Question

The equation of the plane containing the $\frac{x}{2} = \frac{y}{3} =\frac{z}{4} $ and perpendicular to the plane containing the straight lines $\frac{x}{3} = \frac{y}{4} = \frac{z}{2} $ and $\frac{x}{4} = \frac{y}{2} = \frac{z}{3} $ is :

• A. x + 2y - 2z = 0
• B. x - 2y + z = 0
• C. 5x + 2y - 4z = 0
• D. 3x + 2y - 3z = 0

Answer 1

The Correct Option is B

To solve the problem, we need to find the equation of a plane that contains the line given by \(\frac{x}{2} = \frac{y}{3} =\frac{z}{4}\) and is perpendicular to another plane that contains the lines \(\frac{x}{3} = \frac{y}{4} = \frac{z}{2}\) and \(\frac{x}{4} = \frac{y}{2} = \frac{z}{3}\).
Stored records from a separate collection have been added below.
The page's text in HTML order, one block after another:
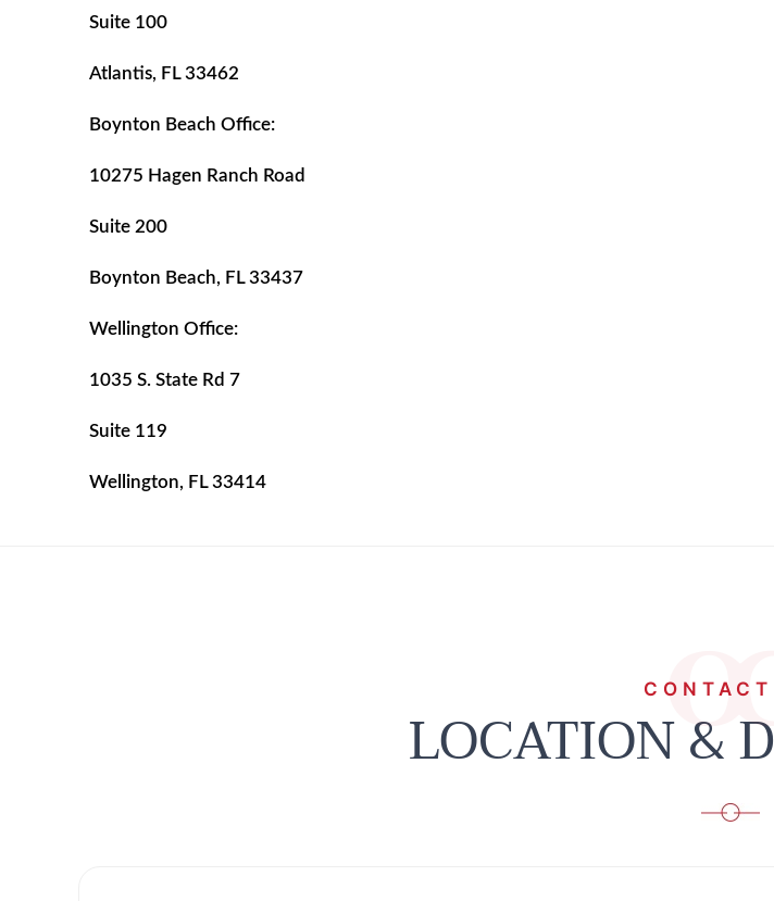
Suite 100
Atlantis, FL 33462
Boynton Beach Office:
10275 Hagen Ranch Road
Suite 200
Boynton Beach, FL 33437
Wellington Office:
1035 S. State Rd 7
Suite 119
Wellington, FL 33414
LOCATION &
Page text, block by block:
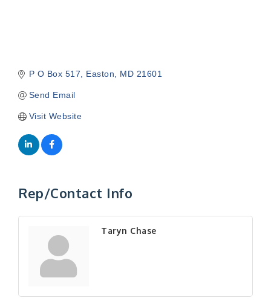
P O Box 517 Easton MD 21601
Send Email
Visit Website
Rep/Contact Info
Taryn Chase
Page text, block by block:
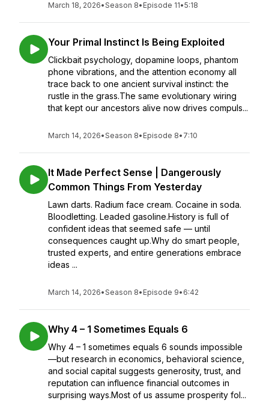
March 18, 2026•Season 8• Episode 11•5:18
Your Primal Instinct Is Being Exploited
Clickbait psychology, dopamine loops, phantom
phone vibrations, and the attention economy all
trace back to one ancient survival instinct: the
rustle in the grass.The same evolutionary wiring
that kept our ancestors alive now drives compuls...
March 14, 2026•Season 8• Episode 8• 7:10
It Made Perfect Sense | Dangerously
Common Things From Yesterday
Lawn darts. Radium face cream. Cocaine in soda.
Bloodletting. Leaded gasoline.History is full of
confident ideas that seemed safe — until
consequences caught up.Why do smart people,
trusted experts, and entire generations embrace
ideas ...
March 14, 2026•Season 8• Episode 9• 6:42
Why 4 – 1 Sometimes Equals 6
Why 4 – 1 sometimes equals 6 sounds impossible
—but research in economics, behavioral science,
and social capital suggests generosity, trust, and
reputation can influence financial outcomes in
surprising ways.Most of us assume prosperity fol...
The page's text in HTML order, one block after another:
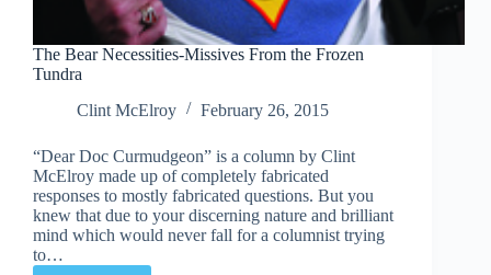
The Bear Necessities-Missives From the Frozen
Tundra
Clint McElroy
February 26, 2015
“Dear Doc Curmudgeon” is a column by Clint
McElroy made up of completely fabricated
responses to mostly fabricated questions. But you
knew that due to your discerning nature and brilliant
mind which would never fall for a columnist trying
to…
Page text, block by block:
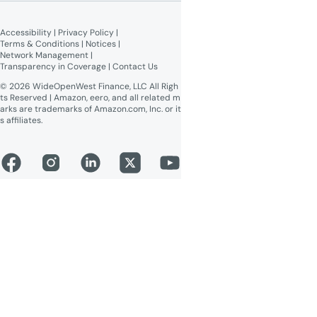
Online Public Inspection Files
Accessibility | Privacy Policy |
Terms & Conditions | Notices |
Network Management |
Transparency in Coverage | Contact Us
© 2026 WideOpenWest Finance, LLC All Righ
ts Reserved | Amazon, eero, and all related m
arks are trademarks of Amazon.com, Inc. or it
s affiliates.
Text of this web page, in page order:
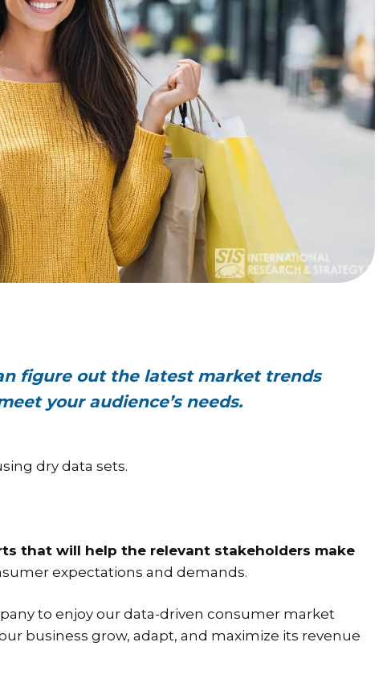
figure out the latest market trends
your audience’s needs.
dry data sets.
that will help the relevant stakeholders make
expectations and demands.
to enjoy our data-driven consumer market
business grow, adapt, and maximize its revenue
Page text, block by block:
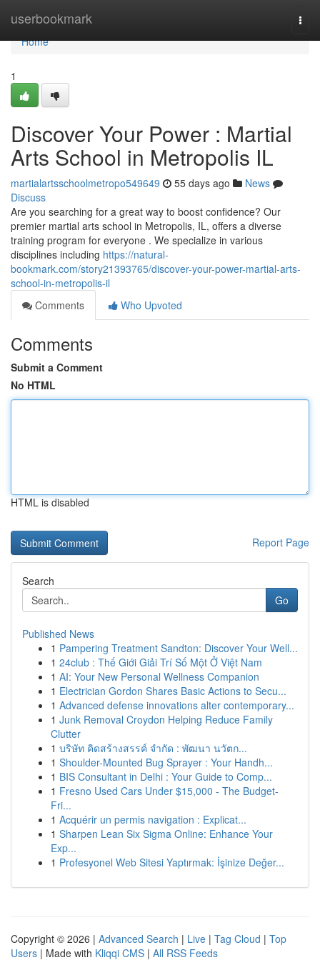
userbookmark
Home
Home
1
Discover Your Power : Martial
Arts School in Metropolis IL
martialartsschoolmetropo549649 55 days ago
News
Discuss
Are you searching for a great way to boost confidence? Our
premier martial arts school in Metropolis, IL, offers a diverse
training program for everyone . We specialize in various
disciplines including https://natural-
bookmark.com/story21393765/discover-your-power-martial-arts-
school-in-metropolis-il
Comments
Who Upvoted
Comments
Submit a Comment
No HTML
HTML is disabled
Report Page
Search
Go
Published News
1 Pampering Treatment Sandton: Discover Your Well...
1 24club : Thế Giới Giải Trí Số Một Ở Việt Nam
1 AI: Your New Personal Wellness Companion
1 Electrician Gordon Shares Basic Actions to Secu...
1 Advanced defense innovations alter contemporary...
1 Junk Removal Croydon Helping Reduce Family
Clutter
1 บริษัท คิดสร้างสรรค์ จำกัด : พัฒนา นวัตก...
1 Shoulder-Mounted Bug Sprayer : Your Handh...
1 BIS Consultant in Delhi : Your Guide to Comp...
1 Fresno Used Cars Under $15,000 - The Budget-
Fri...
1 Acquérir un permis navigation : Explicat...
1 Sharpen Lean Six Sigma Online: Enhance Your
Exp...
1 Profesyonel Web Sitesi Yaptırmak: İşinize Değer...
Copyright © 2026 | Advanced Search | Live | Tag Cloud | Top
Users | Made with Kliqqi CMS | All RSS Feeds
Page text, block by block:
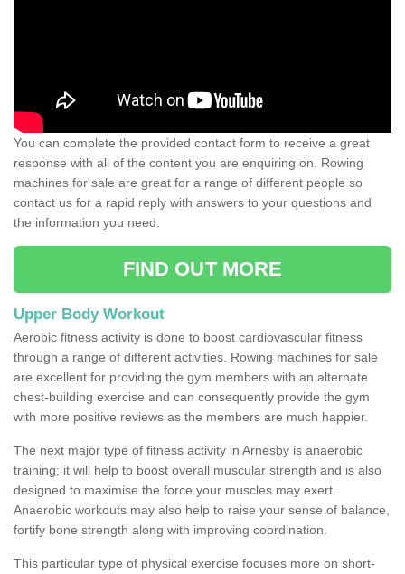
You can complete the provided contact form to receive a great
response with all of the content you are enquiring on. Rowing
machines for sale are great for a range of different people so
contact us for a rapid reply with answers to your questions and
the information you need.
FIND OUT MORE
Upper Body Workout
Aerobic fitness activity is done to boost cardiovascular fitness
through a range of different activities. Rowing machines for sale
are excellent for providing the gym members with an alternate
chest-building exercise and can consequently provide the gym
with more positive reviews as the members are much happier.
The next major type of fitness activity in Arnesby is anaerobic
training; it will help to boost overall muscular strength and is also
designed to maximise the force your muscles may exert.
Anaerobic workouts may also help to raise your sense of balance,
fortify bone strength along with improving coordination.
This particular type of physical exercise focuses more on short-
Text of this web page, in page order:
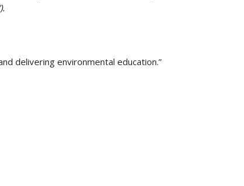
delivering environmental education.”
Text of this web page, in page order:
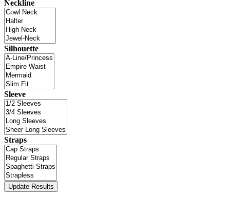
Neckline
Silhouette
Sleeve
Straps
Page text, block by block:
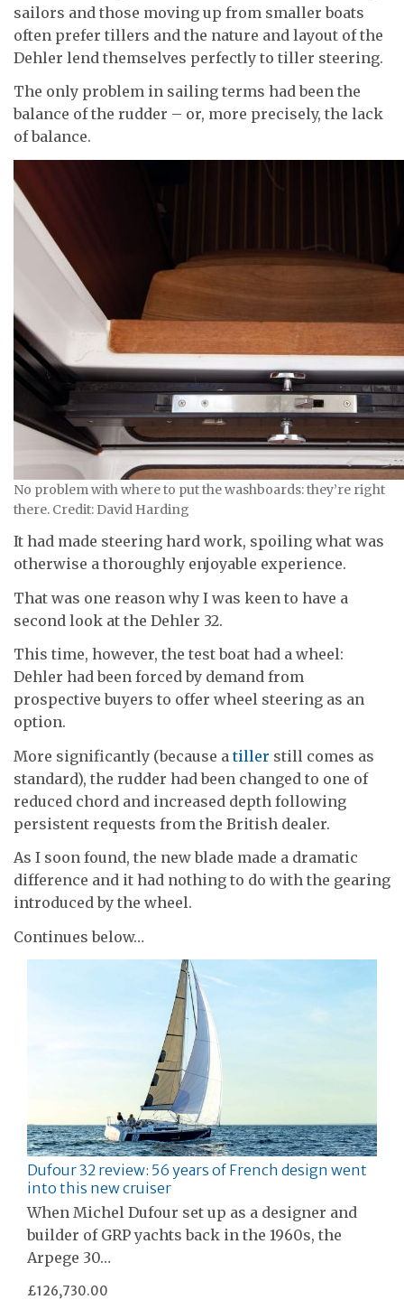
sailors and those moving up from smaller boats
often prefer tillers and the nature and layout of the
Dehler lend themselves perfectly to tiller steering.
The only problem in sailing terms had been the
balance of the rudder – or, more precisely, the lack
of balance.
No problem with where to put the washboards: they’re right
there. Credit: David Harding
It had made steering hard work, spoiling what was
otherwise a thoroughly enjoyable experience.
That was one reason why I was keen to have a
second look at the Dehler 32.
This time, however, the test boat had a wheel:
Dehler had been forced by demand from
prospective buyers to offer wheel steering as an
option.
More significantly (because atiller still comes as
standard), the rudder had been changed to one of
reduced chord and increased depth following
persistent requests from the British dealer.
As I soon found, the new blade made a dramatic
difference and it had nothing to do with the gearing
introduced by the wheel.
Continues below…
Dufour 32 review: 56 years of French design went
into this new cruiser
When Michel Dufour set up as a designer and
builder of GRP yachts back in the 1960s, the
Arpege 30…
£126,730.00
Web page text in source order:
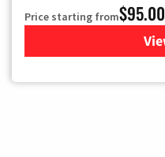
Price starting from$95.00
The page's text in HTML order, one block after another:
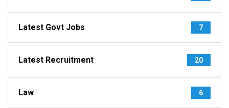
Latest Govt Jobs 7
Latest Recruitment 20
Law 6
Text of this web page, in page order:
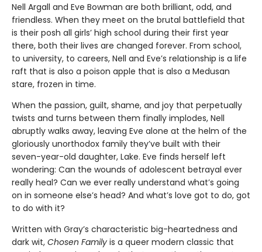
Nell Argall and Eve Bowman are both brilliant, odd, and
friendless. When they meet on the brutal battlefield that
is their posh all girls’ high school during their first year
there, both their lives are changed forever. From school,
to university, to careers, Nell and Eve’s relationship is a life
raft that is also a poison apple that is also a Medusan
stare, frozen in time.
When the passion, guilt, shame, and joy that perpetually
twists and turns between them finally implodes, Nell
abruptly walks away, leaving Eve alone at the helm of the
gloriously unorthodox family they’ve built with their
seven-year-old daughter, Lake. Eve finds herself left
wondering: Can the wounds of adolescent betrayal ever
really heal? Can we ever really understand what’s going
on in someone else’s head? And what’s love got to do, got
to do with it?
Written with Gray’s characteristic big-heartedness and
dark wit, Chosen Family is a queer modern classic that
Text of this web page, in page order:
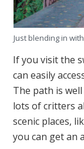
Just blending in
If you visit the
can easily
The path is
lots of critters
scenic places,
you can get an

1. First, let's find the direction ratios of the given lines:
   • For the line represented by \(\frac{x}{2} = \frac{y}{3} =\frac{z}{4}\), the direction ratios are 2, 3, 4.
   • For the line \(\frac{x}{3} = \frac{y}{4} = \frac{z}{2}\), the direction ratios are 3, 4, 2.
   • For the line \(\frac{x}{4} = \frac{y}{2} = \frac{z}{3}\), the direction ratios are 4, 2, 3.
2. The plane containing the lines \(\frac{x}{3} = \frac{y}{4} = \frac{z}{2}\) and \(\frac{x}{4} = \frac{y}{2} = \frac{z}{3}\) will have a normal vector along the cross product of their direction vectors:
   • Direction vector of line 1: \(\langle 3, 4, 2 \rangle\)
   • Direction vector of line 2: \(\langle 4, 2, 3 \rangle\)
3. Compute the cross product: \(\langle 3, 4, 2 \rangle \times \langle 4, 2, 3 \rangle = \langle (4 \times 3 - 2 \times 2), (2 \times 4 - 3 \times 3), (3 \times 2 - 4 \times 4) \rangle = \langle 8, -1, -10 \rangle\).
4. The plane we find needs to be perpendicular to the vector \(\langle 8, -1, -10 \rangle\), which will serve as the normal vector for our desired plane. Additionally, this plane contains the direction ratios 2, 3, 4 of the line \(\frac{x}{2} = \frac{y}{3} =\frac{z}{4}\).
5. The equation of the plane can be expressed in terms of general form using the normal vector: \(ax + by + cz = 0\). Substituting the given direction ratios of line, \(a(2) + b(3) + c(4) = 0\). Considering the coefficients are proportional to the normal vector to both conditions: normal and containing the line, we apply the known normal.
6. Test the options to find the suitable plane:
   • For \(x - 2y + z = 0\), substituting a point from the line might not be immediate. Check if direction (resultant plane normal should be orthogonal to the plane): \(8 \times 1 + (-1) \times (-2) + (-10) \times 1 = 8 + 2 - 10 = 0\), indicating orthogonality.

Thus, the equation of the plane satisfying both conditions is \(x - 2y + z = 0\).